According to the study, Hong Kong ranked in the top half as one of the five disruptors in APJ, along with Singapore, Australia, South Korea and Japan. Malaysia, China, Thailand, India and Indonesia make up the rest of the ranks either as challenger or mainstream.
Figure 1 The CA Technologies APJ Application Economy Index 2016 evaluates three main pillars that are critical for a vibrant application economy.
Hong Kong receives high scores in the categories “strength of intellectual property protection” and “time taken to set up a business”. This could be attributed to its government’s commitment to developing Hong Kong into a regional intellectual property hub, and the high efficiency of the government operations, as well as its support for local startups.
This ranking was made by consolidating ten parameters into three pillars:
1. Government Use and Support of Technology and Innovation: The measurement of the degree in which governments are using technology and are developing positive policies for innovation and technology use.
2. Internet and Mobile Infrastructure: Internet and smartphone penetration rates and average connection speeds determine whether or not the application economy can flourish.
3. Business Agility: The ability to move with agility and to act quickly and responsively when driving market disruption. To achieve this, governments must create an environment that is conducive to businesses.

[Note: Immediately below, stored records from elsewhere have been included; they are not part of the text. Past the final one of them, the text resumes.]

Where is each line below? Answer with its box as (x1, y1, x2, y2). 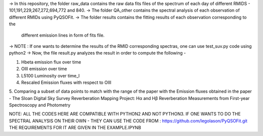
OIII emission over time (21, 66, 67, 72)
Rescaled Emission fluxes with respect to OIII (21, 79, 112, 85)
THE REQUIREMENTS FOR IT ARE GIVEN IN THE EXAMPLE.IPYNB (9, 125, 141, 131)
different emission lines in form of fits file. (21, 32, 105, 38)
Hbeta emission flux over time (21, 59, 81, 65)
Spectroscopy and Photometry (9, 102, 71, 108)
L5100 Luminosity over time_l (21, 73, 80, 78)
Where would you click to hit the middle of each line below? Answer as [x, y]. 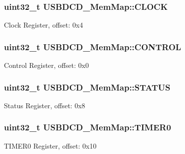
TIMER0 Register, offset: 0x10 [50, 145]
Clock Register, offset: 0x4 [44, 25]
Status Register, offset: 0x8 [45, 105]
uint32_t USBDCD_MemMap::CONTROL [93, 46]
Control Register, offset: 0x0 [46, 65]
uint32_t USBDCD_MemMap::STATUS [87, 87]
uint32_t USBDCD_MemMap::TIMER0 [88, 127]
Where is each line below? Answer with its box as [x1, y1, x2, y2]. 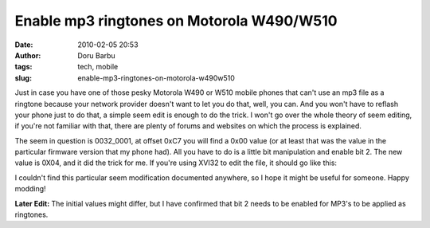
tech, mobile [77, 62, 119, 72]
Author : [14, 50, 41, 60]
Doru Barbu [77, 50, 115, 60]
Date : [14, 40, 33, 49]
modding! [14, 184, 47, 194]
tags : [14, 62, 33, 72]
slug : [14, 73, 32, 83]

“Regardless of whether they are in the Disruptors, Challengers or Mainstream group, markets will still need to focus on creating conditions for businesses to thrive in the application economy. They can do so by continuing to do well in their key success characteristics, while mitigating current and potential weaknesses,” said Lim May-Ann, managing director, TRPC.

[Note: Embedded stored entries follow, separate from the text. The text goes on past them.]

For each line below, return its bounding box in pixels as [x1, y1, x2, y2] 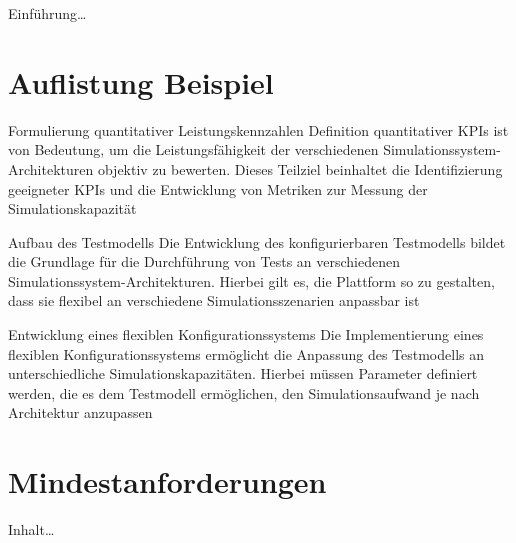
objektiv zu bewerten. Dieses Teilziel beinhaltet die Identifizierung [97, 158, 503, 179]
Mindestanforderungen [8, 461, 327, 502]
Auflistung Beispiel [8, 61, 274, 102]
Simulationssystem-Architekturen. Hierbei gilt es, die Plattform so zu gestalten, [8, 270, 495, 291]
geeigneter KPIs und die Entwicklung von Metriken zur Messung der [8, 178, 428, 199]
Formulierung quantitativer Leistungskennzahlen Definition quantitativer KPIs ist [8, 119, 509, 140]
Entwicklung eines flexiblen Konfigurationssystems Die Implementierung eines [8, 324, 484, 345]
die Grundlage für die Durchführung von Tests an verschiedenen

Apart from showing each market’s current ranking, the AEI 2016 study also reviewed the potential and prospect of these markets, by looking at potential accelerators.
Figure 2 The Market Potential Accelerators Index evaluates factors which have the ability to impact and accelerate market potential in the new application economy.
The factors include: (i) the number of smartphone users, (ii) the number of daily general mobile Internet use, (iii) the use of virtual social networks, (iv) the daily use of mobile apps, and (v) the size of the youth demography — the population aged 15-24 — in the market.
Hong Kong remains in the middle position at the 5th place of APJ Application Economy Market Potential Accelerators following Indonesia and Singapore as one of the six achievers in APJ, with China and India ranking highest as accelerators.
“It is interesting that Hong Kong ranks in the middle in terms of both current situation and future potential. It probably means that Hong Kong is standing at a crossroads in this digital world — we can easily become a leader or fall into mainstream,” explains David Aston, vice president, Greater China, CA Technologies. “As one of the most developed economies in the world, Hong Kong is mature and settled into the application economy readiness leaderboard. Based on the solid foundations built in the past, the government and organizations in Hong Kong should take action to quickly address the gaps and seize the opportunity.”
The 10 parameters of the Application Economy Index (AEI2016) and five Market Potential Accelerators are sourced from publicly-available indices.
As indicators used had different units and scales, any indicator that did not use a 10-point scale was normalized to make the indicator values comparable, as well as to construct aggregate scores for each economy.